◆ TASK BRIEF
Your answer is the lines below, exactly, from the one that contains "Where would you" through the one that contains "de um mês de diferença (40, 165, 269, 185)", both included.

━━ RAW DATA ━━

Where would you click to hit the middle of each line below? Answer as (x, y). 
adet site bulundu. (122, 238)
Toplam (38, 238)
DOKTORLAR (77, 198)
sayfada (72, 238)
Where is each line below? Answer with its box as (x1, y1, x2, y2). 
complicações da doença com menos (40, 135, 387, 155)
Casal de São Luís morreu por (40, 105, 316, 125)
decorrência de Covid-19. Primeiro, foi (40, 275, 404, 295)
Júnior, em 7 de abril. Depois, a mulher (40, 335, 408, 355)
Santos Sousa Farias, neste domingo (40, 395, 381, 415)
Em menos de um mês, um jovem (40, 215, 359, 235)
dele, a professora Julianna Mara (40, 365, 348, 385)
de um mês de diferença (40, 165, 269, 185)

━━━
━━ RAW DATA ━━

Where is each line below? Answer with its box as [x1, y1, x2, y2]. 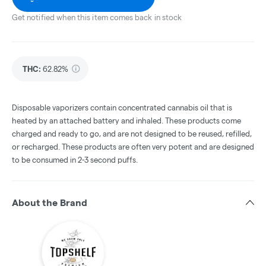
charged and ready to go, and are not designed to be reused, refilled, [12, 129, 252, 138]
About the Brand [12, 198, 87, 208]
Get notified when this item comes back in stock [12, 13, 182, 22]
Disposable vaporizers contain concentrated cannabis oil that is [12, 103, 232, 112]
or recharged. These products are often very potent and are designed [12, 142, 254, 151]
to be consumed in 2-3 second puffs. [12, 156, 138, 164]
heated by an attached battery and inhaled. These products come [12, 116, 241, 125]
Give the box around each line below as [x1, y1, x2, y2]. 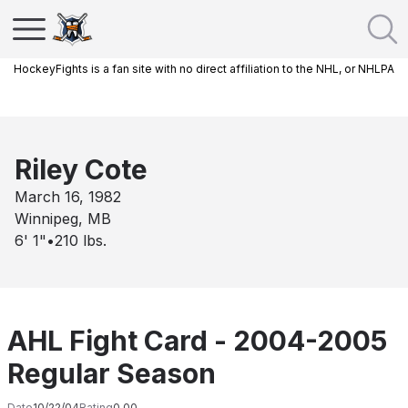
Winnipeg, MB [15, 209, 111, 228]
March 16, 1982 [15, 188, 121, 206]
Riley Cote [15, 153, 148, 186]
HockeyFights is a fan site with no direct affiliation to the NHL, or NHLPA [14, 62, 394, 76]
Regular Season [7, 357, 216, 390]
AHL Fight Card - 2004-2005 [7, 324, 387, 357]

━━━

◆ TASK RESPONSE
Where would you click to hit the middle of each line below? Answer as (x, y). 
adet site bulundu. (122, 238)
Toplam (38, 238)
DOKTORLAR (77, 198)
sayfada (72, 238)
Where is each line below? Answer with its box as (x1, y1, x2, y2). 
complicações da doença com menos (40, 135, 387, 155)
Casal de São Luís morreu por (40, 105, 316, 125)
decorrência de Covid-19. Primeiro, foi (40, 275, 404, 295)
Júnior, em 7 de abril. Depois, a mulher (40, 335, 408, 355)
Santos Sousa Farias, neste domingo (40, 395, 381, 415)
Em menos de um mês, um jovem (40, 215, 359, 235)
dele, a professora Julianna Mara (40, 365, 348, 385)
de um mês de diferença (40, 165, 269, 185)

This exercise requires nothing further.